Task item: Below are entries; print them exactly from the first line through the one containing "OUTLET (174, 183)".

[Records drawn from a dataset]
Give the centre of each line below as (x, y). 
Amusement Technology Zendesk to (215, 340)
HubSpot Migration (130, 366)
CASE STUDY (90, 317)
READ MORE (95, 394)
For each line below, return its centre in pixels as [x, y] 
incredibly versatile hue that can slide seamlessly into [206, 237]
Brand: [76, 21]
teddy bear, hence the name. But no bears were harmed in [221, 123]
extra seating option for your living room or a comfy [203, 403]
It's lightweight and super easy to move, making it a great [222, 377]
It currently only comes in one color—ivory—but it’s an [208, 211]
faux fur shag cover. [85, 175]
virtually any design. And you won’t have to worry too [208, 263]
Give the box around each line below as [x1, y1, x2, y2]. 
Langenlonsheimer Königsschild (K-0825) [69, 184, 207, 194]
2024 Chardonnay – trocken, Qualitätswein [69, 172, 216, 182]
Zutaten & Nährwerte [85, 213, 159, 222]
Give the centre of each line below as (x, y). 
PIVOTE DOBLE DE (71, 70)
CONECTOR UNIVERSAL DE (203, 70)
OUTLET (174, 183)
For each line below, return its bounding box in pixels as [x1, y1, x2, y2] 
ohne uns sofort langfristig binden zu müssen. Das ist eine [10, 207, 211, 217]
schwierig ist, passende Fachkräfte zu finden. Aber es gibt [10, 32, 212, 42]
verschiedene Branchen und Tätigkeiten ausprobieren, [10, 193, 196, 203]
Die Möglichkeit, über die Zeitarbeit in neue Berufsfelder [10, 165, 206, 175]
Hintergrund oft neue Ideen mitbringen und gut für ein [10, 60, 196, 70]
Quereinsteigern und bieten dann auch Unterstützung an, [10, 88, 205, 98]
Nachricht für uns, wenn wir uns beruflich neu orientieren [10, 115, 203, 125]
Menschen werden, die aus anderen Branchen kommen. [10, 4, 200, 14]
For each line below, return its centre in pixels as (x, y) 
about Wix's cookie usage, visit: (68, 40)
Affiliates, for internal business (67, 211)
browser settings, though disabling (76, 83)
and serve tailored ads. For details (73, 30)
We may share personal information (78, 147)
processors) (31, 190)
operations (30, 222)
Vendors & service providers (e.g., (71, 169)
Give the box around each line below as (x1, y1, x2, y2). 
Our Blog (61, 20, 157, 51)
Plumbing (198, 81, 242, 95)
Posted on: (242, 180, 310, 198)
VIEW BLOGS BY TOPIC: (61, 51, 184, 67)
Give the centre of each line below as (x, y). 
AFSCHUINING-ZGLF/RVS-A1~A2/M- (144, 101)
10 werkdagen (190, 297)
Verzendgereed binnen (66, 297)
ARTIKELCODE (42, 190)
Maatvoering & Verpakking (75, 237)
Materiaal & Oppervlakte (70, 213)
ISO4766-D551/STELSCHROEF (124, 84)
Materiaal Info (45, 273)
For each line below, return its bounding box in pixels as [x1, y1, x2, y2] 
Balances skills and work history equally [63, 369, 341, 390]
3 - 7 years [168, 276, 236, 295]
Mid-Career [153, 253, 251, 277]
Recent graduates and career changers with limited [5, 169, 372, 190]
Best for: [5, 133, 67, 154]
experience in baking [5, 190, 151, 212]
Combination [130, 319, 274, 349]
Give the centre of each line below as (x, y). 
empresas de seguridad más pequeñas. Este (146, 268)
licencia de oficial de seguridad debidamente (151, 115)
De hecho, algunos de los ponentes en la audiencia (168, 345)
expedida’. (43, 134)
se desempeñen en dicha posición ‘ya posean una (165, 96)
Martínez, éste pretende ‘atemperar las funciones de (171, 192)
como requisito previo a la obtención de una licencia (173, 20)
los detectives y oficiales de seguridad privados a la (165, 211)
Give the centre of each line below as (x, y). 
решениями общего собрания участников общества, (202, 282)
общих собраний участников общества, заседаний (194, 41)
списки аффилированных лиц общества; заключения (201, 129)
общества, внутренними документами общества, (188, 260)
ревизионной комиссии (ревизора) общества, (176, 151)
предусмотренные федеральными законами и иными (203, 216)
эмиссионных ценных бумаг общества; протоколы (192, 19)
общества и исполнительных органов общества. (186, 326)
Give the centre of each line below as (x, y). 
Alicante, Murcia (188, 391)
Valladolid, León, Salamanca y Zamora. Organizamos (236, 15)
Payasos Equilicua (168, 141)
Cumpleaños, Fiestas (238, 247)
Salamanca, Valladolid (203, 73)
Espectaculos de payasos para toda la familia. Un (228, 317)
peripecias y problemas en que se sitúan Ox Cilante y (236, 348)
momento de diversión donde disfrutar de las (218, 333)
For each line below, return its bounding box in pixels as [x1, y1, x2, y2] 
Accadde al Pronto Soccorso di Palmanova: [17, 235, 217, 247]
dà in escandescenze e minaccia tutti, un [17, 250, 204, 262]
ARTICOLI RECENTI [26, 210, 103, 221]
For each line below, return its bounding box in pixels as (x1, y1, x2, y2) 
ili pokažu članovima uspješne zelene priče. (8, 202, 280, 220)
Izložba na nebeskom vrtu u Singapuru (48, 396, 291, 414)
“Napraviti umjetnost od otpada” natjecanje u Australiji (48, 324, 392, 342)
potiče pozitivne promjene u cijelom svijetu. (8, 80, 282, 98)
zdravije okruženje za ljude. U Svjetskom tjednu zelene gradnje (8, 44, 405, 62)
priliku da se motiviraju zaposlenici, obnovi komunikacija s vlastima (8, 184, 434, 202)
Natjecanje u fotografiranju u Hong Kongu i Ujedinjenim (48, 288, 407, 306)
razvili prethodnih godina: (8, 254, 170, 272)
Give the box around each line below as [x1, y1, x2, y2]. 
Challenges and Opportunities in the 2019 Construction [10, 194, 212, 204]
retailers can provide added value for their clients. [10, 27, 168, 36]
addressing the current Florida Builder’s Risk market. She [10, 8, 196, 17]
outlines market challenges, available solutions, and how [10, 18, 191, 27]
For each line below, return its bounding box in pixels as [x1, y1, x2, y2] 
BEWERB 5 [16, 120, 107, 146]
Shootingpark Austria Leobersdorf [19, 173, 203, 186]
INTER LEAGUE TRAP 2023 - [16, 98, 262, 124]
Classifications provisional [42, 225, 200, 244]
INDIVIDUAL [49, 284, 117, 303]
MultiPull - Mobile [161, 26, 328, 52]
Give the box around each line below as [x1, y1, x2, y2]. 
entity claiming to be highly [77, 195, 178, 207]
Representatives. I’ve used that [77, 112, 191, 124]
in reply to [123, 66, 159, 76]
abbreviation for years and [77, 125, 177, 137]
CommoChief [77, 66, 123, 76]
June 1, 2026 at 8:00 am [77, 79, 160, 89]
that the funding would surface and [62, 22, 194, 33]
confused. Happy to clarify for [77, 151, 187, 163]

Solution below:
Give the centre of each line below as (x, y). 
Amusement Technology Zendesk to (215, 340)
HubSpot Migration (130, 366)
CASE STUDY (90, 317)
READ MORE (95, 394)
For each line below, return its centre in pixels as [x, y] 
incredibly versatile hue that can slide seamlessly into [206, 237]
Brand: [76, 21]
teddy bear, hence the name. But no bears were harmed in [221, 123]
extra seating option for your living room or a comfy [203, 403]
It's lightweight and super easy to move, making it a great [222, 377]
It currently only comes in one color—ivory—but it’s an [208, 211]
faux fur shag cover. [85, 175]
virtually any design. And you won’t have to worry too [208, 263]
Give the box around each line below as [x1, y1, x2, y2]. 
Langenlonsheimer Königsschild (K-0825) [69, 184, 207, 194]
2024 Chardonnay – trocken, Qualitätswein [69, 172, 216, 182]
Zutaten & Nährwerte [85, 213, 159, 222]
Give the centre of each line below as (x, y). 
PIVOTE DOBLE DE (71, 70)
CONECTOR UNIVERSAL DE (203, 70)
OUTLET (174, 183)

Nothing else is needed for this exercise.